Content starts
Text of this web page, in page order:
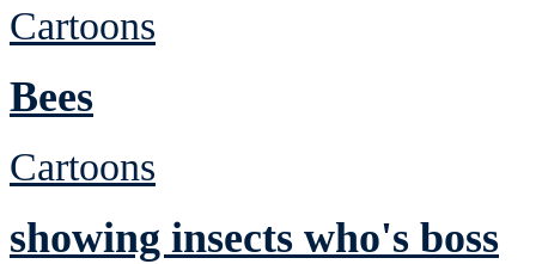
Cartoons
Bees
Cartoons
showing insects who's boss
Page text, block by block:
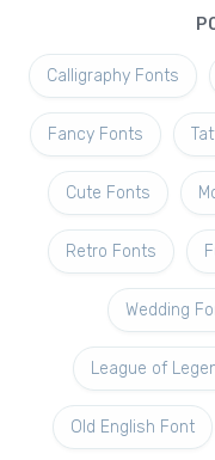
Calligraphy Fonts
Fancy Fonts
Cute Fonts
Retro Fonts
Wedding
League of
Old English Font
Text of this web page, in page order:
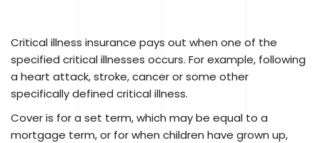
Critical illness insurance pays out when one of the
specified critical illnesses occurs. For example, following
a heart attack, stroke, cancer or some other
specifically defined critical illness.
Cover is for a set term, which may be equal to a
mortgage term, or for when children have grown up,
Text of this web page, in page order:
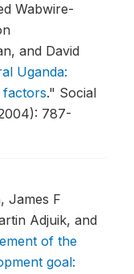
Wabwire-
and David
Uganda:
factors." Social
787-
James F
Adjuik, and
of the
goal:
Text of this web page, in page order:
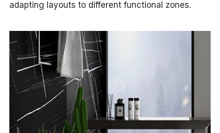
adapting layouts to different functional zones.
Content ends
About this task:
Everything in the listing should be repeated exactly except the pictures.

Task solution:
Text of this web page, in page order:
Cartoons
Bees
Cartoons
showing insects who's boss
Page text, block by block:
Calligraphy Fonts
Fancy Fonts
Cute Fonts
Retro Fonts
Wedding
League of
Old English Font
Text of this web page, in page order:
Critical illness insurance pays out when one of the
specified critical illnesses occurs. For example, following
a heart attack, stroke, cancer or some other
specifically defined critical illness.
Cover is for a set term, which may be equal to a
mortgage term, or for when children have grown up,
Text of this web page, in page order:
Wabwire-
and David
Uganda:
factors." Social
787-
James F
Adjuik, and
of the
goal:
Text of this web page, in page order:
adapting layouts to different functional zones.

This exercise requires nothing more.